Nel mezzo di questo percorso di lenta e travagliata ricostruzione di un quadro accettabile di garanzie in favore del frantumato mondo del lavoro, si è abbattuta la sciagura della pandemia, alla quale il Governo, nell'ottica emergenziale di evitare anche una catastrofe sociale, ha reagito con una misura coraggiosa quale il divieto totale di licenziamento per motivazioni economiche. Il blocco dei licenziamenti, che ha nel nostro ordinamento un solo precedente risalente al 1945, dovrebbe durare sino al 16 agosto (anche se il sindacato ne richiede una ulteriore proroga) ed è stato opportunamente accompagnato da un allungamento della Cassa integrazione guadagni e alla sua concessione generalizzata anche ai settori tradizionalmente non coperti. Nonostante il blocco di licenziamenti, che riguarda ovviamente solo gli assunti a tempo indeterminato, si è realizzato comunque un sensibile calo occupazionale, e i primi a pagare sono stati come sempre i precari, perché in molte situazioni non sono stati rinnovati i contratti a tempo determinato ovvero gli interinali in scadenza.

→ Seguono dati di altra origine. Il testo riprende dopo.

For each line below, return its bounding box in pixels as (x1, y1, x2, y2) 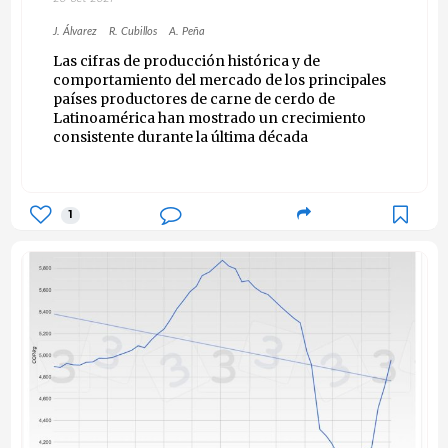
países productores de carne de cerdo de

Per fare fronte al riavvio delle attività in conseguenza della emergenza epidemiologica, con l'art. 93 del “decreto rilancio” del 19 maggio n. 34 si è pertanto introdotta una deroga all'obbligo di indicare la causali nei rinnovi e proroghe dei contratti a tempo determinato, ma ciò soltanto fino al 30 agosto di quest'anno. Quindi, al pari del blocco dei licenziamenti, anche la deroga al “decreto dignità” sui contratti a tempo determinato ha un carattere temporaneo legato all'emergenza sanitaria.
Ora, però, si legge con sempre maggiore insistenza che il blocco dei licenziamenti deve essere superato quanto prima, perché congela una situazione comunque destinata inevitabilmente a esplodere, mentre le deroghe all'obbligo di indicare le causali andrebbe prorogato almeno fino a fine anno, con la speranza assai malcelata di un loro superamento definitivo.
Se si operasse in tale direzione, e cioè se si realizzasse anche solo una sfasatura temporale tra blocco dei licenziamenti e deroghe alle causali (e ancor più se si ritenesse di superarle in via definitiva), è facile prevedere una riesplosione immediata delle assunzioni a termine e delle somministrazioni a tempo determinato. Che ciò possa portare a una ripresa economica più rapida è tutto da dimostrare, ed anzi è smentito in particolare dalla fallimentare esperienza del Jobs Act.
La vera partita si gioca dunque su come si esce dall'emergenza. Se prevarranno le solite fallimentari ricette liberiste secondo le quali l'economia si rilancia solo eliminando “lacci e laccioli” alle imprese, il risultato sarà solo l’ulteriore frammentazione del mercato del lavoro, l'indebolimento ancor più marcato del potere contrattuale dei lavoratori e delle loro organizzazioni, l'incremento del lavoro povero e non garantito che, come scrive Lerner, negli ultimi sei anni «ha conosciuto incrementi record e ha goduto di legittimazione istituzionale».
Se questo è il vero obiettivo perseguito, se si vuole cioè far pagare il prezzo più alto della crisi alle classi lavoratrici che hanno tenuto in piedi il Paese in questi mesi drammatici, si abbia almeno il coraggio politico di dichiararlo apertamente.